# Simple linear regression 

In this exercise you will train a linear regression model via gradient descent in the simplest scenario, i.e. recreating an affine function.

The setup is as follows:
* we are given a set of pairs $(x, y)$, where $x$ represents the feature, and $y$ is the target,
* our hypothesis is $h(x) = ax + b$,
* we will use the dataset consisting of set of pairs to figure out the right values for $a$ and $b$,
* to do so we will optimize the loss function: $J(a,b) = \sum_{i=1}^n (y_i - h(x_i))^2$,
* with the loss function in hand we can improve our guesses iteratively:
    * $a^{t+1} = a^t - \text{step_size} \cdot \frac{\partial J(a,b)}{\partial a}$,
    * $b^{t+1} = b^t - \text{step_size} \cdot \frac{\partial J(a,b)}{\partial b}$,
* we can end the process after some predefined number of epochs (or when the changes are no longer meaningful).

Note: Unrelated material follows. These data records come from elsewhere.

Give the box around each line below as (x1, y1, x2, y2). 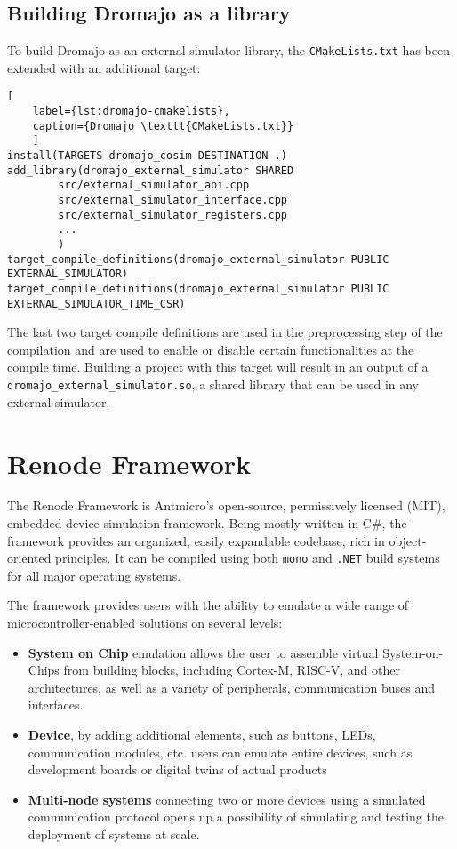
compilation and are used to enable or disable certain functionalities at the (7, 340, 414, 358)
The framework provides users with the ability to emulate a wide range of (7, 596, 409, 614)
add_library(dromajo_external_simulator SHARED (7, 164, 294, 177)
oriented (7, 549, 52, 567)
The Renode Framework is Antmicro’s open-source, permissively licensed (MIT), (7, 496, 445, 515)
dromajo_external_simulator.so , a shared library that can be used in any (7, 375, 420, 394)
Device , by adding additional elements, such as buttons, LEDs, (28, 725, 376, 744)
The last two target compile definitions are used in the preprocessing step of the (7, 323, 443, 341)
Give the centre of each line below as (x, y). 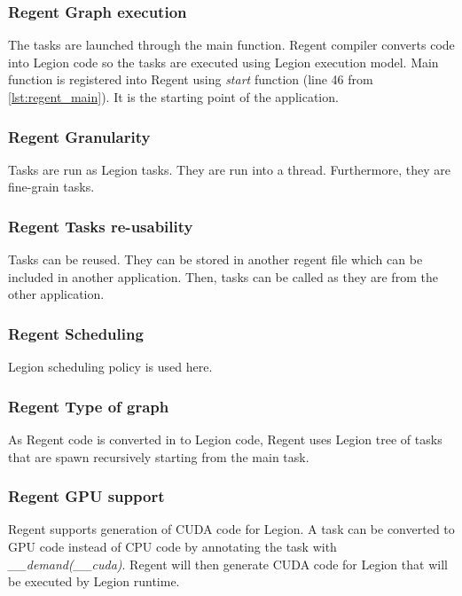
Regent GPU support (86, 496)
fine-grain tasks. (51, 187)
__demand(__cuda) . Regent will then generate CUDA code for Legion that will (228, 564)
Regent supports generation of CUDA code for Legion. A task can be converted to (231, 529)
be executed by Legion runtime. (94, 581)
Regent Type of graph (89, 406)
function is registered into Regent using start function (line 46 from (191, 79)
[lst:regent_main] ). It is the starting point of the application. (173, 97)
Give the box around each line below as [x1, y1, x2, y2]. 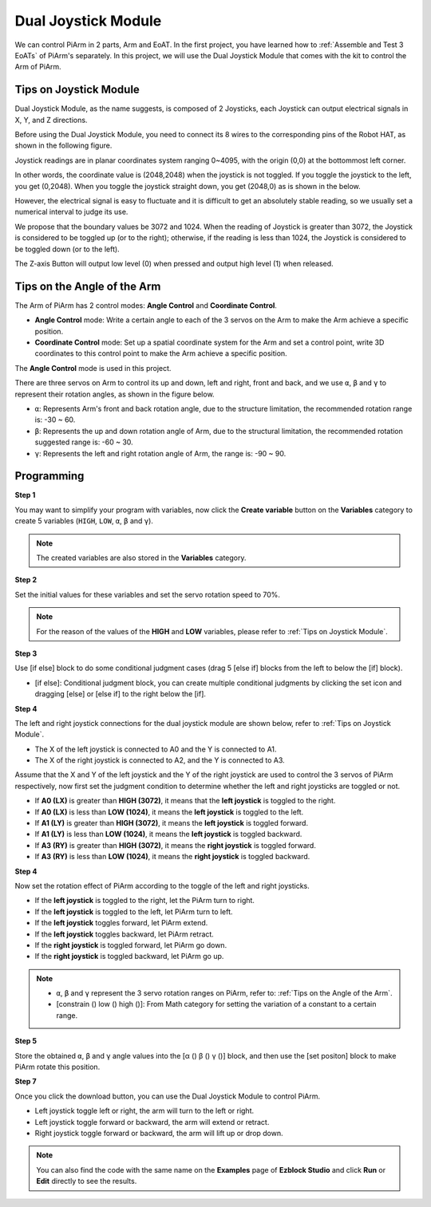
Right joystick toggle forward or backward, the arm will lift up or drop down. [34, 1129, 283, 1138]
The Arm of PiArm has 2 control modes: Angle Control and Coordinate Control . [14, 300, 277, 310]
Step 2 [14, 575, 38, 585]
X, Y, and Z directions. [14, 115, 88, 124]
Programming [14, 469, 85, 483]
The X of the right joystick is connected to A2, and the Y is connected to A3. [34, 755, 285, 765]
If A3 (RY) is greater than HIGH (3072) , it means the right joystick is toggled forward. [34, 840, 317, 850]
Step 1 [14, 491, 36, 500]
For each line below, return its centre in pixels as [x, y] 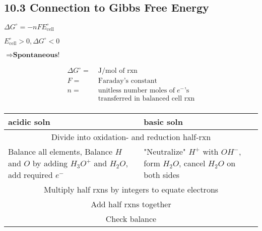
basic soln [163, 122]
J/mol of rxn [118, 71]
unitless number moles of [137, 91]
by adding [50, 163]
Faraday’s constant [127, 81]
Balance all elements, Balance [60, 152]
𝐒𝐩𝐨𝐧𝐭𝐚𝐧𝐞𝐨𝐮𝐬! [36, 55]
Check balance [131, 219]
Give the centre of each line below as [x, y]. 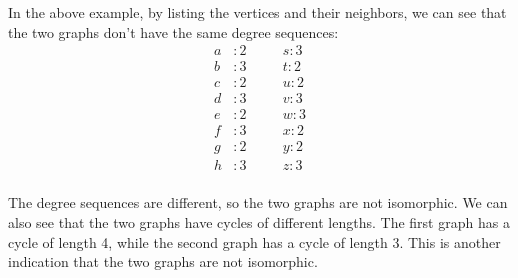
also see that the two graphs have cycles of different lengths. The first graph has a [259, 222]
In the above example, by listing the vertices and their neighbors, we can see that [257, 12]
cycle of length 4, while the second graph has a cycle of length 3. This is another [254, 241]
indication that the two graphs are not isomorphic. [163, 261]
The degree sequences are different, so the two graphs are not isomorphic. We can [258, 202]
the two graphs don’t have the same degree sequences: [173, 31]
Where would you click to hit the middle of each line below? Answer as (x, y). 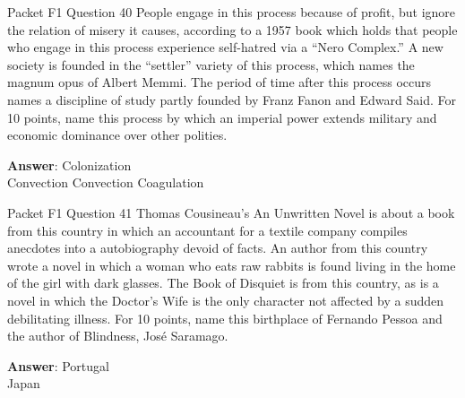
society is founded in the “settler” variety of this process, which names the (211, 64)
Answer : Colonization (69, 164)
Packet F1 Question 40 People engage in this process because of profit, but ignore (232, 12)
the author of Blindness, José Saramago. (118, 336)
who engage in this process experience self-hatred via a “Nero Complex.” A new (225, 47)
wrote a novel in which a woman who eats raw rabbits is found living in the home (232, 265)
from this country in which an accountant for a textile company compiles (207, 230)
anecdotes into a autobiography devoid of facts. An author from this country (218, 248)
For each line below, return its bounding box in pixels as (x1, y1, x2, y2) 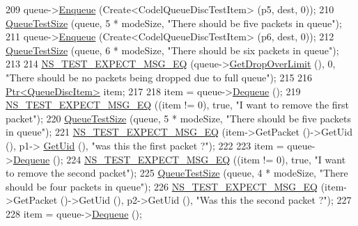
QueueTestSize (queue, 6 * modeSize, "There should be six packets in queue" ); (6, 42, 339, 57)
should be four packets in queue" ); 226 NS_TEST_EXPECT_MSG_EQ (6, 179, 318, 193)
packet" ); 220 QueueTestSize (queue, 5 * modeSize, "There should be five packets (6, 111, 352, 125)
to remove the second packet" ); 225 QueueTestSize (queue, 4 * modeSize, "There (6, 166, 348, 180)
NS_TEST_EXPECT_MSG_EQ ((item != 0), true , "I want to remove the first (6, 97, 350, 112)
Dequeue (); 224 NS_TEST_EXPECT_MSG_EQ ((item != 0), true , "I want (13, 152, 346, 166)
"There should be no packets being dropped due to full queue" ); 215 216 (6, 70, 313, 84)
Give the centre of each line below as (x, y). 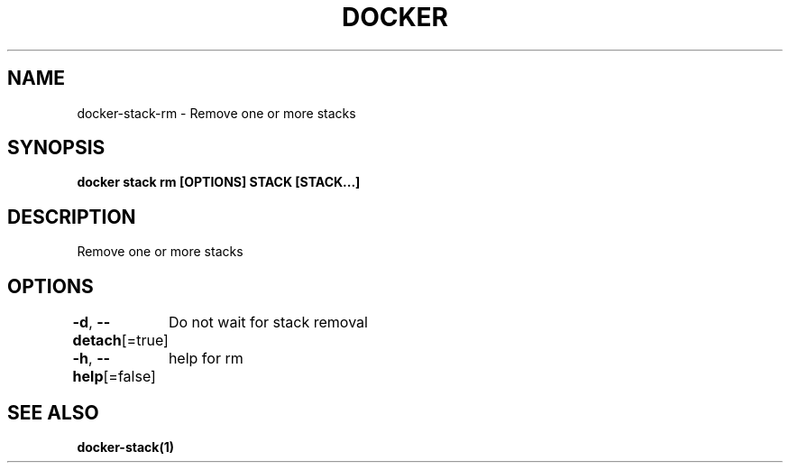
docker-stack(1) (126, 447)
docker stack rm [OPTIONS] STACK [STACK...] (219, 182)
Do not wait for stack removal (268, 323)
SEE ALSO (53, 412)
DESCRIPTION (72, 217)
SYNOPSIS (56, 148)
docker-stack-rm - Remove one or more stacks (216, 113)
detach (97, 341)
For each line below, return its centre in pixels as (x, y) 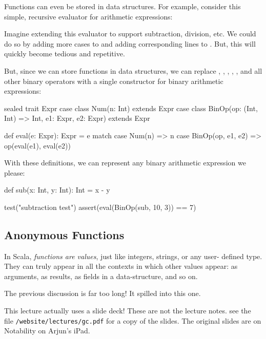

Let's start with creating the dataset.

In [None]:
%matplotlib inline

import random

_a = 0.3
_b = 0.5

f = lambda x: _a * x + _b # ground truth
g = lambda x: f(x) + random.gauss(0, 0.02) # a noisy version of f

In [None]:
n = 50 # number of examples

xs = [random.random() for _ in xrange(n)] # features
ys = map(g, xs) # targets

ts = map(f, xs) # we don't get to see this

Our goal is to recreate $f$. However, as reality can be harsh (and usually is) we only get to observe $g$. We observe it as a list of pairs $(x,y) \in \text{zip}(xs, ys)$.

Let's plot the data.

In [None]:
import matplotlib.pyplot as plt
import seaborn as sns

fig = plt.figure(figsize=(11, 11))
plt.scatter(xs, ys)

In [None]:
def l2_loss(ys, ps):
    assert len(ys) == len(ps)
    #################################
    # TODO: Implement this function #
    #################################
    return 0.

Please take a while to (roughly) guess the output before executing the cell below.

In [None]:
l2_loss(ys, ts)

Let's now implement the algorithm

Hint: To make sure that you correctly compute the gradients, you can compute them numerically and compare the results. 

In [None]:
a = 0. # our initial guess for _a
b = 0. # our initial guess for _b
lr = 0.5 # step size

n_epochs = 40 # number of passes over the training data

def predict(a, b, xs=xs):
    return [a * x + b for x in xs]

def evaluate(a, b, xs=xs, ys=ys):
    return l2_loss(ys, predict(a, b, xs))

losses = [evaluate(a, b)]

for i in xrange(n_epochs):
    #############################
    # TODO: Fill in the details #
    #############################
    
    loss = evaluate(a, b)
    losses.append(loss)
    
    print 'Iter: {:>3} Loss: {:8.8f} a: {:8.5f}, b: {:8.5f}'.format(i, loss, a, b)

In [None]:
plt.plot(losses)

Let's now visually asses our predictions on training data

In [None]:
fig = plt.figure(figsize=(11, 11))
plt.scatter(xs, ys)
plt.plot(xs, predict(a, b), c='g')
plt.show()

In [None]:
fig = plt.figure(figsize=(11, 11))
plt.scatter(xs, ys)
plt.plot(xs, predict(a, b), c='g')

################################################################
# TODO: Add the (unobserved) ground truth, i.e. ts to the plot #
################################################################

plt.show()

Let's check our implementation vs. the one in sklearn

In [None]:
from sklearn.linear_model import LinearRegression
import numpy as np

X = np.array(xs).reshape((len(xs), 1))
regr = LinearRegression()
regr.fit(X, ys) # training

sk_a = float(regr.coef_)
sk_b = regr.intercept_
sk_loss = l2_loss(ys, regr.predict(X))

print 'Loss: {:8.8f} a: {:8.5f}, b: {:8.5f}'.format(
    sk_loss, sk_a, sk_b)

Using the code above, implement and test the following approaches:
* random search instead of gradient descent,
* stochastic gradient descent (i.e. changing the parameters after each instance),
* learning rate adaptation according to your own heuristic.